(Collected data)

════════════════

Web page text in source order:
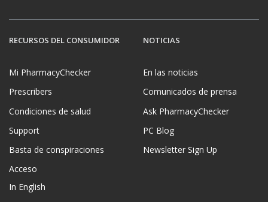
RECURSOS DEL CONSUMIDOR
Mi PharmacyChecker
Prescribers
Condiciones de salud
Support
Basta de conspiraciones
Acceso
In English
NOTICIAS
En las noticias
Comunicados de prensa
Ask PharmacyChecker
PC Blog
Newsletter Sign Up
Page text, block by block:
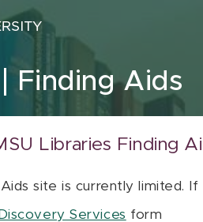
Finding Aids
Libraries Finding
site is currently limited.
Services form
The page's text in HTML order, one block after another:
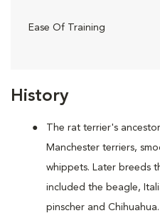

════════════════

**Task details**:
Output every record above verbatim, excluding images.

**Task solution**:
Web page text in source order:
RECURSOS DEL CONSUMIDOR
Mi PharmacyChecker
Prescribers
Condiciones de salud
Support
Basta de conspiraciones
Acceso
In English
NOTICIAS
En las noticias
Comunicados de prensa
Ask PharmacyChecker
PC Blog
Newsletter Sign Up
Page text, block by block:
Finding Aids
Libraries Finding
site is currently limited.
Services form
The page's text in HTML order, one block after another:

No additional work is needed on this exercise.